The bias-variance tradeoff provides a theoretical framework for understanding these phenomena. Bias refers to systematic errors due to overly simple models, while variance refers to sensitivity to small changes in training data. High-bias models underfit, while high-variance models overfit. The optimal model balances these competing sources of error.

19.4 Cross-Validation and Model Selection

Cross-validation addresses a fundamental challenge in machine learning: how do we reliably estimate model performance when we have limited data? Simple train-test splits can be misleading, especially with small datasets, because performance estimates depend heavily on which specific examples end up in each set.

K-fold cross-validation provides a more robust solution. The training data is divided into k equal-sized subsets (folds). The model is trained k times, each time using k-1 folds for training and the remaining fold for validation. This process yields k performance estimates, which can be averaged to get a more stable assessment of model quality.

Five-fold and ten-fold cross-validation are common choices, providing good balance between computational efficiency and reliable estimates. Leave-one-out cross-validation represents an extreme case where k equals the number of training examples. While this maximizes the use of training data, it can be computationally expensive and may provide overly optimistic estimates for some types of models.

Stratified cross-validation ensures that each fold maintains the same proportion of examples from each class, which is particularly important for classification problems with imbalanced datasets. Time series data requires special consideration, as temporal order matters. Time series cross-validation uses only past data to predict future values, respecting the temporal structure.
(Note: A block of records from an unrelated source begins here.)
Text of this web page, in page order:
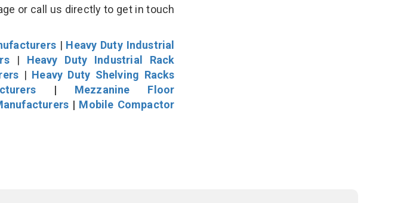
or call us directly to get in touch
| Heavy Duty Industrial
| Heavy Duty Industrial Rack
| Heavy Duty Shelving Racks
| Mezzanine Floor
| Mobile Compactor
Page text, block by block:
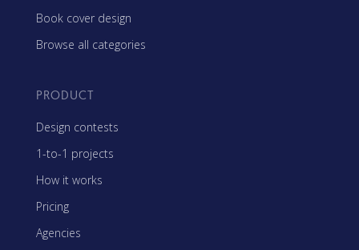
Book cover design
Browse all categories
PRODUCT
Design contests
1-to-1 projects
How it works
Pricing
Agencies
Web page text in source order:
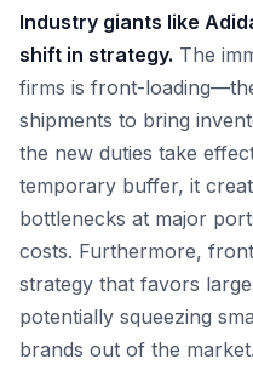
Industry giants like
shift in strategy. The
firms is front-
shipments to bring
the new duties take
temporary buffer, it
bottlenecks at major
costs. Furthermore,
strategy that favors
potentially squeezing
brands out of the market.
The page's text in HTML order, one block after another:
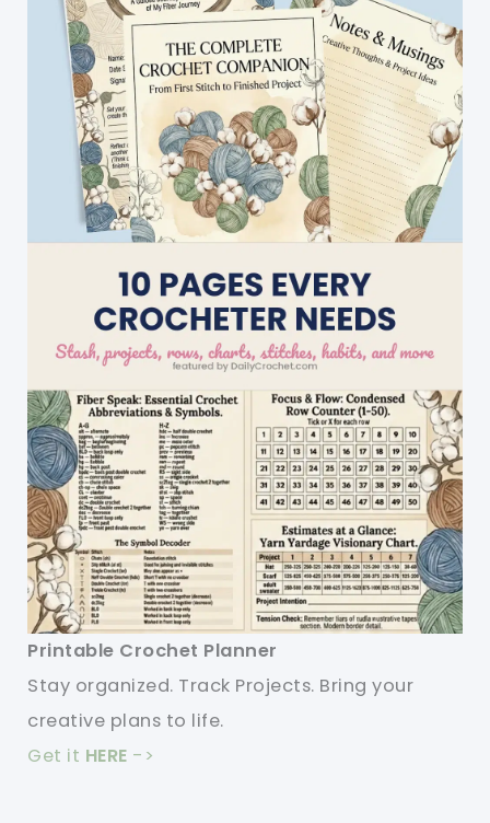
Printable Crochet Planner
Stay organized. Track Projects. Bring your
creative plans to life.
Get it HERE ->

Cross-validation serves multiple purposes in the model development process. It helps select the best algorithm from a set of candidates, tune hyperparameters within a chosen algorithm, and provide realistic estimates of expected performance on new data. However, it’s crucial to remember that cross-validation results still come from the training data. Final model evaluation should always use a completely separate test set.